Before deconstructing the argument, I want to note that his was largely a political campaign push. Aside from publication on Penn Live, a news site devoted to Keystone State happenings, circulation seems limited to coal-friendly sites and blogs, and relevant government sites such as the Department of Energy, the White House, etc. Major outlets of all political stripes do not, as of this writing, carry it, and its release coincides with a visit to the wider Youngstown area by Vice-President Pence, accompanied by Secretary Brouillette. Yes, administrations do things like this all the time, which might explain the article’s weakness. It is less an energy policy and more an attempt to shore up a key voting bloc. Still, politics aside, Brouillette’s argument is weak.
First, there is the premise that clean coal is essential to America. It is not. Energy is essential to America, and utilizing more advanced technologies to produce it should be America’s priority. Doing so creates better jobs and keeps the U.S. at the forefront of the global energy marketplace instead of clinging to an environmentally disastrous fuel source that the world is decidedly leaving behind. Just as the transportation sector, also essential to the American economy, traded in the buggy for the automobile, so must the energy sector transition to more modern solutions.
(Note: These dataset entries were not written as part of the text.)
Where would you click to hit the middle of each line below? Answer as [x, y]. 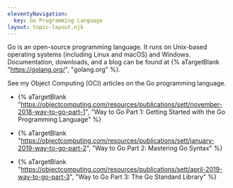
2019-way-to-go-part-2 [52, 148]
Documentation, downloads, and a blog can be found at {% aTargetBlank [113, 62]
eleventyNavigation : [38, 14]
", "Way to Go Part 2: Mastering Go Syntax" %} [154, 148]
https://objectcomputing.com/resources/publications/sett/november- [122, 105]
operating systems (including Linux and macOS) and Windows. [99, 54]
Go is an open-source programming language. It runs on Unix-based [107, 47]
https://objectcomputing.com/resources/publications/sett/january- [118, 141]
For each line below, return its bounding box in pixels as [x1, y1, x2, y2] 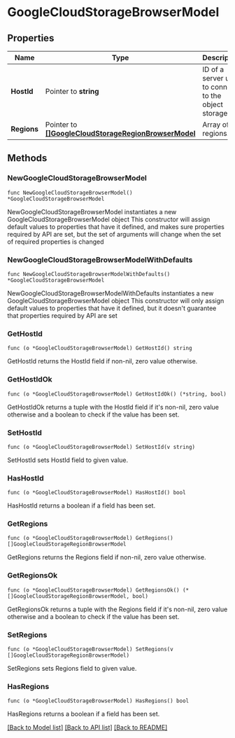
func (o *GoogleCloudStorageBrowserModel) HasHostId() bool [7, 489, 187, 496]
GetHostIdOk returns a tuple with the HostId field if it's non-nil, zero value [7, 403, 219, 411]
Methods [7, 152, 48, 165]
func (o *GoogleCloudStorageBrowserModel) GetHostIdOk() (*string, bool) [7, 390, 227, 398]
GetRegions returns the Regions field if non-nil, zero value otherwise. [7, 553, 206, 562]
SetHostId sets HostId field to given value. [7, 456, 129, 464]
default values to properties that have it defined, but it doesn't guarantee [7, 304, 217, 312]
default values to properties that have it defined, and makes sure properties [7, 222, 225, 231]
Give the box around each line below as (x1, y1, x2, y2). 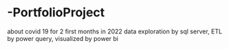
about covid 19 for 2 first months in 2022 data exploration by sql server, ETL (7, 27, 222, 35)
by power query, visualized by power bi (7, 34, 119, 42)
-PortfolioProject (7, 5, 105, 20)
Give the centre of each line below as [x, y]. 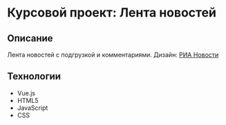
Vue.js [26, 93]
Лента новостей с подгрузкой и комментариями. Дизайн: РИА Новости [113, 55]
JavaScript [32, 108]
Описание [30, 38]
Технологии [34, 76]
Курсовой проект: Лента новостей [112, 13]
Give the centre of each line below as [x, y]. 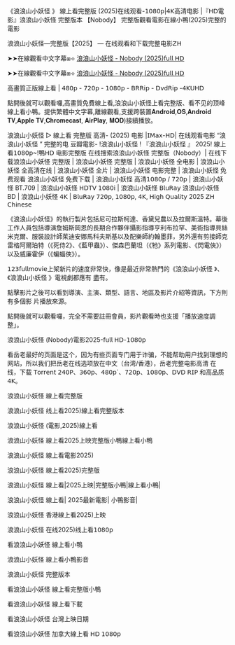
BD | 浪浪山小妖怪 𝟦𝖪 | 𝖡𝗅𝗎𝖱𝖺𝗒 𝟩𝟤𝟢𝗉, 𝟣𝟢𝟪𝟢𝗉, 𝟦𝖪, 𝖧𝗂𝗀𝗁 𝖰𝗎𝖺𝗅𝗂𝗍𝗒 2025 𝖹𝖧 [111, 196]
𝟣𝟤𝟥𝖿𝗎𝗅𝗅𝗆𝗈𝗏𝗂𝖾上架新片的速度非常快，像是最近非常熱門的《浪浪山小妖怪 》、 [115, 269]
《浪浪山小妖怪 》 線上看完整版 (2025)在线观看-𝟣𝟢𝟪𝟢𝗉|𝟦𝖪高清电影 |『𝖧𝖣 [113, 11]
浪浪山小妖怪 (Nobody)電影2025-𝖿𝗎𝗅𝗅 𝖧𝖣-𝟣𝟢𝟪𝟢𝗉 [77, 340]
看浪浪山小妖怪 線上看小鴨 [45, 545]
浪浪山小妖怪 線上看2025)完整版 [54, 470]
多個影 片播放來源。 [42, 301]
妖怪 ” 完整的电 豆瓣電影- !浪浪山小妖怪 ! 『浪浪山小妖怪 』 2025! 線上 [126, 144]
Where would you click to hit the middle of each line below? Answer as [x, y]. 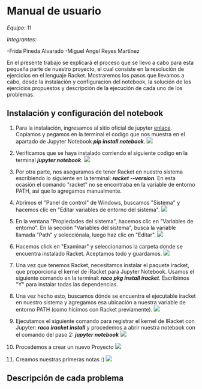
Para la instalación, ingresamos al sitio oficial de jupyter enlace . [94, 128]
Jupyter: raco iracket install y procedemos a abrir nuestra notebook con [105, 327]
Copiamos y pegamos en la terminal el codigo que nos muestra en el [100, 134]
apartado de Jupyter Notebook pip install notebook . [80, 141]
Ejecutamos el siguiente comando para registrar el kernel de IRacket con [105, 321]
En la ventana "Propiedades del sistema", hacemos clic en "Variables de [104, 221]
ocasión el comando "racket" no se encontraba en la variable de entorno [105, 184]
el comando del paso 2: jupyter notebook [67, 334]
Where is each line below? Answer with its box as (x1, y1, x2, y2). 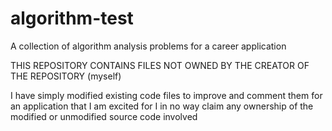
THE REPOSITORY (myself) (10, 70, 122, 82)
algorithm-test (10, 7, 134, 30)
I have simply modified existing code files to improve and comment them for (10, 89, 323, 101)
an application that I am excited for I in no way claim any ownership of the (10, 100, 314, 112)
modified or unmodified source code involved (10, 110, 198, 122)
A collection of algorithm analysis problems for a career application (10, 40, 287, 52)
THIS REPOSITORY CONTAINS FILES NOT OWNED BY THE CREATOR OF (10, 59, 310, 71)
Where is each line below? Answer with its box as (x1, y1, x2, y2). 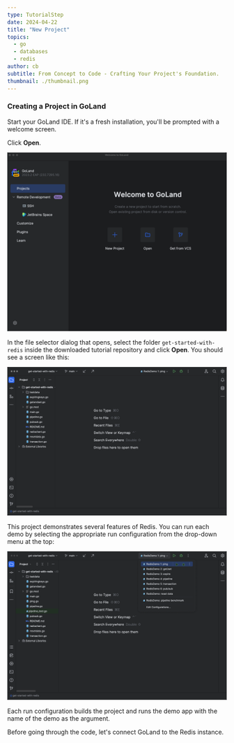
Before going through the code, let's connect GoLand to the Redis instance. (7, 728, 224, 737)
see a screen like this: (7, 353, 70, 361)
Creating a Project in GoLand (7, 101, 107, 111)
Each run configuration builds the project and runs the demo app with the (7, 707, 218, 716)
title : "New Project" (7, 26, 70, 33)
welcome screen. (7, 124, 57, 133)
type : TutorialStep (7, 11, 64, 18)
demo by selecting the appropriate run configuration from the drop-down (7, 530, 217, 538)
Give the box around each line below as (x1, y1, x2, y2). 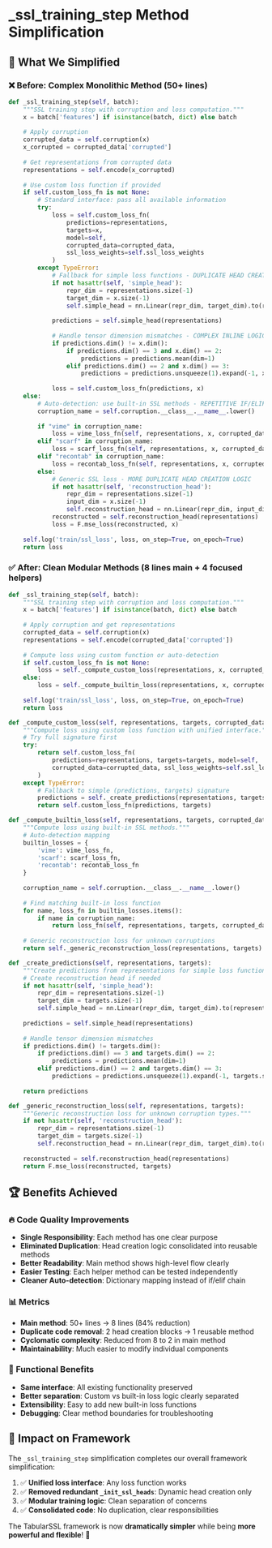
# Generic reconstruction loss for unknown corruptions (23, 937, 216, 945)
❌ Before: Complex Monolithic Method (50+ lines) (8, 80, 208, 91)
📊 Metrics (8, 1296, 50, 1308)
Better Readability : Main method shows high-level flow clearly (19, 1258, 230, 1268)
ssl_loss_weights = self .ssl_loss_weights (66, 249, 205, 257)
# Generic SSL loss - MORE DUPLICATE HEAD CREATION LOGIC (51, 475, 252, 484)
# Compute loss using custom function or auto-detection (23, 651, 219, 659)
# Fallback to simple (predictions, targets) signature (37, 786, 230, 794)
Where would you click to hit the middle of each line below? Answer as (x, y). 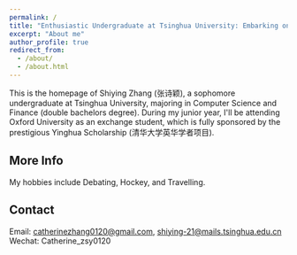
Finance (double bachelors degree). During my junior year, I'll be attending (145, 112)
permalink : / (33, 17)
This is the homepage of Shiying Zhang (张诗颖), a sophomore (122, 93)
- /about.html (43, 67)
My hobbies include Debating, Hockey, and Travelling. (107, 182)
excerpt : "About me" (47, 34)
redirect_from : (37, 50)
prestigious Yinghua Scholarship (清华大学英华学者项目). (112, 132)
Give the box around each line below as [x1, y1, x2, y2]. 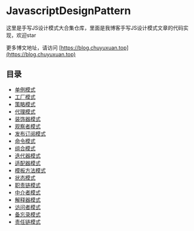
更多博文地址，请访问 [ [6, 44, 62, 51]
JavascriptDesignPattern [6, 4, 131, 18]
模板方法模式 [14, 166, 46, 174]
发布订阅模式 [14, 130, 46, 137]
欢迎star [16, 31, 36, 39]
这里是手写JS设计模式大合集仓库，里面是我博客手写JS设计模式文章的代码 [6, 24, 183, 31]
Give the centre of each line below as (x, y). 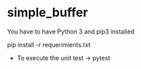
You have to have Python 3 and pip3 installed (71, 31)
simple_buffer (48, 13)
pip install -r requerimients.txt (49, 44)
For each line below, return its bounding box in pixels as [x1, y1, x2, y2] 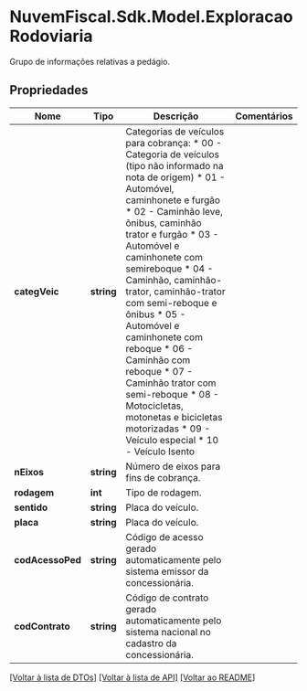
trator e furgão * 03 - [125, 228, 219, 240]
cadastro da [125, 637, 177, 650]
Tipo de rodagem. [125, 486, 203, 499]
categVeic [14, 285, 59, 298]
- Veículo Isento [125, 445, 195, 458]
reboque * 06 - [125, 342, 194, 355]
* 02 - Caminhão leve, [125, 205, 224, 218]
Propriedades [9, 82, 89, 98]
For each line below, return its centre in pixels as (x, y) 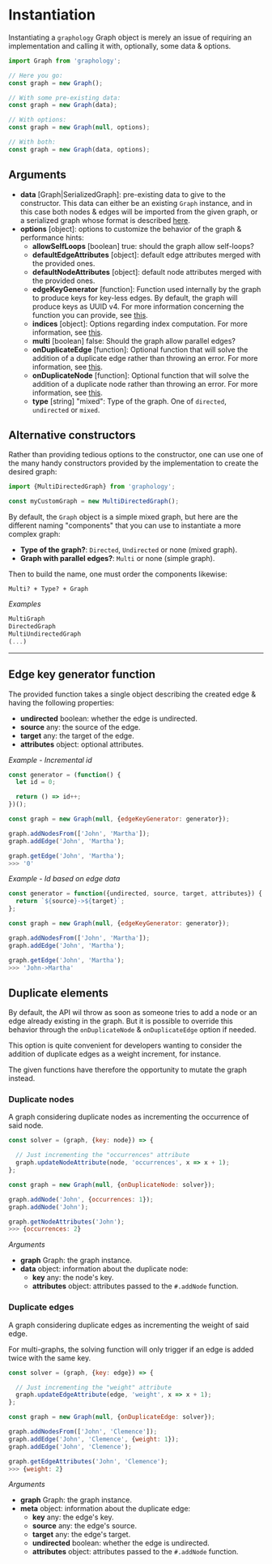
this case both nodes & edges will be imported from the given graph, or (139, 212)
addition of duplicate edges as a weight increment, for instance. (115, 1054)
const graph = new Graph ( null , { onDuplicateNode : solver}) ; (112, 1185)
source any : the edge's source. (85, 1526)
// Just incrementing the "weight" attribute (94, 1387)
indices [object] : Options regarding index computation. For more (140, 324)
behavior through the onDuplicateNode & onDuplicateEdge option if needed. (132, 1030)
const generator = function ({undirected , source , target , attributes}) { (136, 893)
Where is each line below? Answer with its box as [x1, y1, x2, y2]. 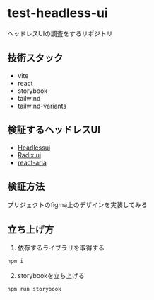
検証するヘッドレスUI [7, 124, 101, 136]
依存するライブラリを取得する [17, 243, 105, 252]
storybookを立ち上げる [17, 272, 85, 280]
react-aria [17, 158, 47, 167]
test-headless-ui [7, 5, 108, 21]
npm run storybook [7, 286, 61, 293]
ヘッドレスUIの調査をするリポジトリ [7, 29, 113, 38]
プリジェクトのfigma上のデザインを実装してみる [7, 201, 148, 209]
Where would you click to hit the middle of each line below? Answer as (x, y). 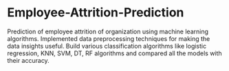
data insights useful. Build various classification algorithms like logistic (107, 46)
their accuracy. (28, 60)
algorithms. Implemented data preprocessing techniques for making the (109, 38)
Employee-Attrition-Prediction (96, 13)
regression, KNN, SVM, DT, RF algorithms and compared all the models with (115, 53)
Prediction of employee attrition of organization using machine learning (108, 31)
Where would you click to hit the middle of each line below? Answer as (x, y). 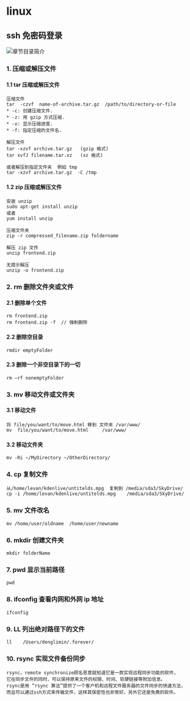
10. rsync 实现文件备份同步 (46, 659)
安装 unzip (19, 201)
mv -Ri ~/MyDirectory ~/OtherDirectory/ (59, 458)
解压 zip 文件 (22, 248)
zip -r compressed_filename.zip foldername (63, 236)
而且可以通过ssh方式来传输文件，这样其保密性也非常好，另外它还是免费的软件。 (92, 692)
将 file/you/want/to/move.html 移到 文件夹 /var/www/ (73, 424)
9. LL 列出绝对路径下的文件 (46, 629)
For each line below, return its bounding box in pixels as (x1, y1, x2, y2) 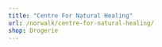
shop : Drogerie (8, 26, 59, 34)
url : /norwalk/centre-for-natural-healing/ (8, 19, 155, 27)
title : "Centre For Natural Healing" (8, 11, 133, 20)
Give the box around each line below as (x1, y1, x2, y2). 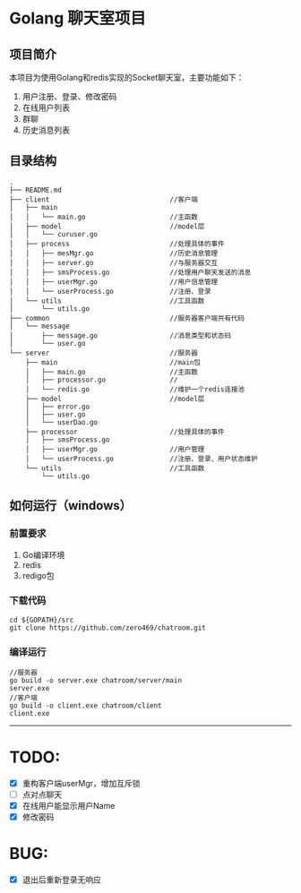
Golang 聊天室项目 (9, 8, 146, 29)
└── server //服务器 (9, 348, 199, 357)
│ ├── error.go (25, 402, 90, 411)
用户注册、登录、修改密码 (21, 91, 117, 101)
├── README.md (9, 185, 63, 194)
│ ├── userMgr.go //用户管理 (25, 444, 205, 453)
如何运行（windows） (9, 498, 133, 513)
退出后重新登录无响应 (21, 874, 101, 885)
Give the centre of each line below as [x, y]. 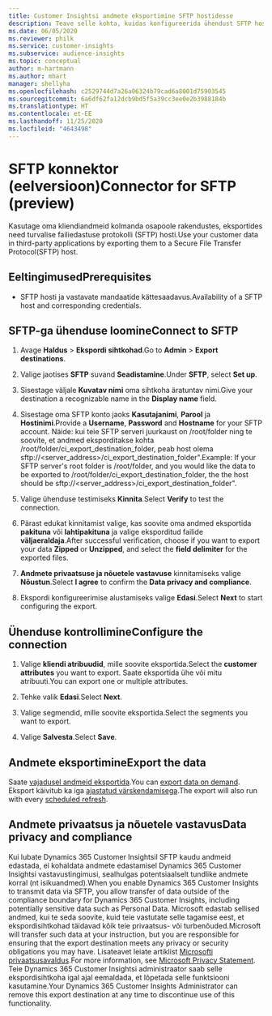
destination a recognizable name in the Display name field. [118, 399]
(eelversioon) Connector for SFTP [123, 186]
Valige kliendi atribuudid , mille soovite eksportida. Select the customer [138, 664]
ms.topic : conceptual [45, 62]
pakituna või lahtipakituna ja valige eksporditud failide [112, 532]
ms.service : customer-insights [61, 46]
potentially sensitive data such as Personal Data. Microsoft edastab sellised [134, 908]
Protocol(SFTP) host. [43, 251]
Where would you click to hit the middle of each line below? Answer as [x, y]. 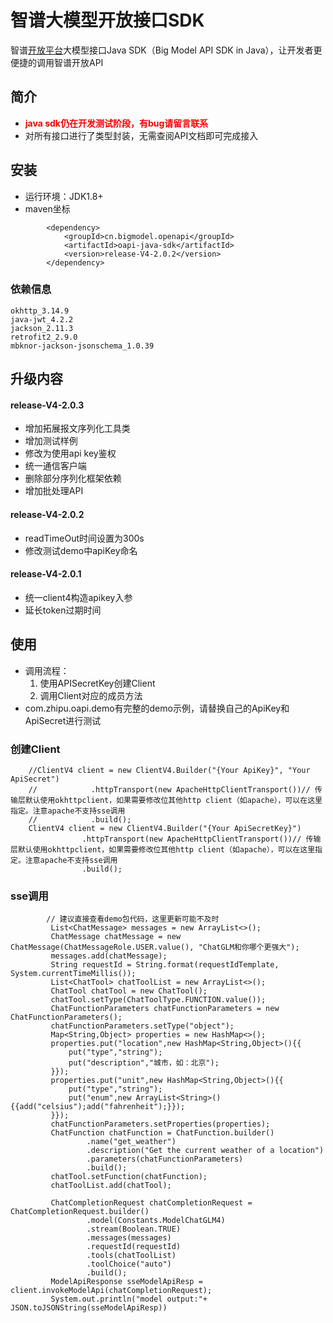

Brouillette then offers what might be a counter to the previous paragraph: new technology will make coal clean! Unfortunately, coal trying to make coal clean would be like trying to kiss your elbow – you’d get close, but it simply cannot be done. (Admit it, you just tried, didn’t you?) He also claims that new coal plants with adequate technology can drastically reduce pollutants, almost at 100 percent in some cases. The qualifiers are included for a reason. Carbon dioxide emissions aside, the white plumes spewing from coal plant stacks still contain tons of particulate matter, mercury, sulfur dioxide, nitric oxide, and nitrous dioxide (or Sox and Nox, in industry parlance) that impact local communities, particularly poorer ones living near the plants.
Another telltale sign of the op-ed’s weakness is the need to mine for support by scaring readers. For example, the Secretary writes:
…imagine if during the height of COVID-19′s spread, when Pennsylvania’s hospitalizations had reached their peak, the flow of electricity had been drastically interrupted. The cost to human life would have been both tangible and tragic.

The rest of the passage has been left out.